PROVIDED INFORMATION
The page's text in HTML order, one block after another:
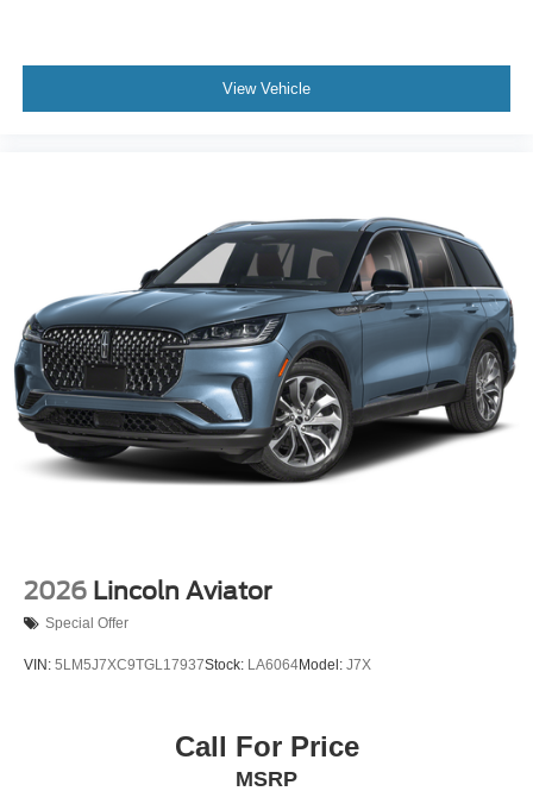
View Vehicle
2026 Lincoln Aviator
Special Offer
VIN: 5LM5J7XC9TGL17937Stock: LA6064Model: J7X
Call For Price
MSRP
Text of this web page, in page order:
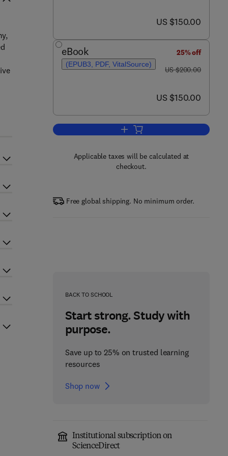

PROBLEM REQUIREMENTS
The answer must be the full listing, word for word, with no images in it.

RESPONSE
The page's text in HTML order, one block after another:
View Vehicle
2026 Lincoln Aviator
Special Offer
VIN: 5LM5J7XC9TGL17937Stock: LA6064Model: J7X
Call For Price
MSRP
Text of this web page, in page order:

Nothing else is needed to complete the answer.